» What the exercise asks
Below are lines of data, and only some are wanted. Please repeat exactly those from the line that has "scenarios tested command" through the line that has "For personnel in".

» Provided information
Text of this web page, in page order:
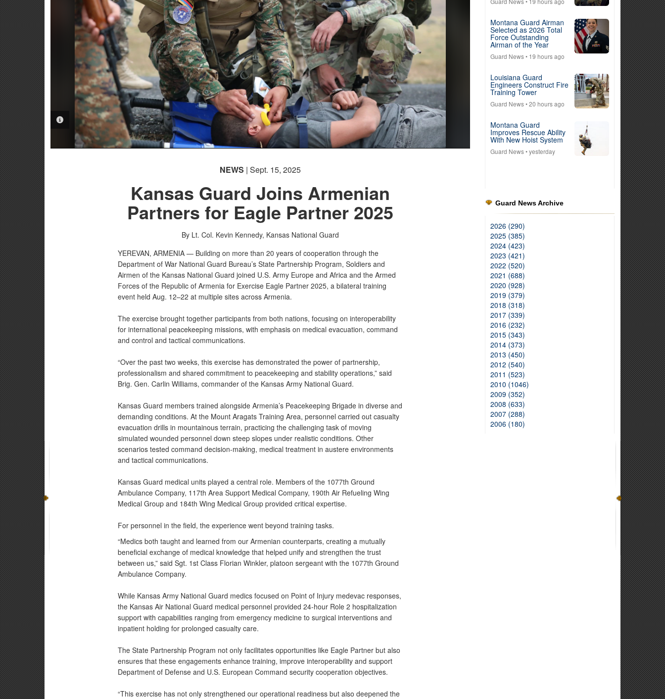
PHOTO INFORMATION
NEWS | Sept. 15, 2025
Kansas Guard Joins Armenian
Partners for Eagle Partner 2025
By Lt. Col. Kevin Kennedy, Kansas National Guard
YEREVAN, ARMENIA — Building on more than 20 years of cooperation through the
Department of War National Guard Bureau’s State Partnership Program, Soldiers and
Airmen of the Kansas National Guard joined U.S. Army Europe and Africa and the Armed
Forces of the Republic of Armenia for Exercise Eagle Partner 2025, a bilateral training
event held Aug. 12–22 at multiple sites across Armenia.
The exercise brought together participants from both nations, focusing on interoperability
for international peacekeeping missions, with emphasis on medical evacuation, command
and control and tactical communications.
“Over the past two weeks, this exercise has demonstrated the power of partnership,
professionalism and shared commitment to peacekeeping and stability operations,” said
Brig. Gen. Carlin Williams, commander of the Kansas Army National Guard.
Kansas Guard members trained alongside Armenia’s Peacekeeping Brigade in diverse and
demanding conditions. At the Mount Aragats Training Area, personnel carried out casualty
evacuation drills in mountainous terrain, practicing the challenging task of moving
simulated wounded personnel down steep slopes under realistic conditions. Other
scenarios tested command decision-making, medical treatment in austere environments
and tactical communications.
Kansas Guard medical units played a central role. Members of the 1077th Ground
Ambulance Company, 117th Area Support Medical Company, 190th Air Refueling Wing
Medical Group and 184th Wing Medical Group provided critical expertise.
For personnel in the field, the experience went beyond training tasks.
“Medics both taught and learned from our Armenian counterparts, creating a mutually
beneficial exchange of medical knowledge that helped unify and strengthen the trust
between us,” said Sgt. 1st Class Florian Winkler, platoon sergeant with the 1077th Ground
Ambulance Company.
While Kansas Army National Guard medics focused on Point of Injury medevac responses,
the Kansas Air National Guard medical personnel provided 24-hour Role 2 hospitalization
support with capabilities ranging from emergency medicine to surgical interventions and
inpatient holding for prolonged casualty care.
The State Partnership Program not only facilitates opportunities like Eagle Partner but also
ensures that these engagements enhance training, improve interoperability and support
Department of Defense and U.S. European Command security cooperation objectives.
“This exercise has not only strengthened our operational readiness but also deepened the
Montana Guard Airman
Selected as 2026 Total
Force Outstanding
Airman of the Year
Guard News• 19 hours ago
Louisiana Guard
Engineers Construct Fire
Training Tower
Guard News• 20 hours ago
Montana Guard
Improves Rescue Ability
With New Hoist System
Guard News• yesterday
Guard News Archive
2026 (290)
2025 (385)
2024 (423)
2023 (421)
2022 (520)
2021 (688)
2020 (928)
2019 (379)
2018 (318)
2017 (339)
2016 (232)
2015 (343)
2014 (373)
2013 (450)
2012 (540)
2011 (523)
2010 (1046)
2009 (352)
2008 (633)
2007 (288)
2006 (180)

» Solved exercise
scenarios tested command decision-making, medical treatment in austere environments
and tactical communications.
Kansas Guard medical units played a central role. Members of the 1077th Ground
Ambulance Company, 117th Area Support Medical Company, 190th Air Refueling Wing
Medical Group and 184th Wing Medical Group provided critical expertise.
For personnel in the field, the experience went beyond training tasks.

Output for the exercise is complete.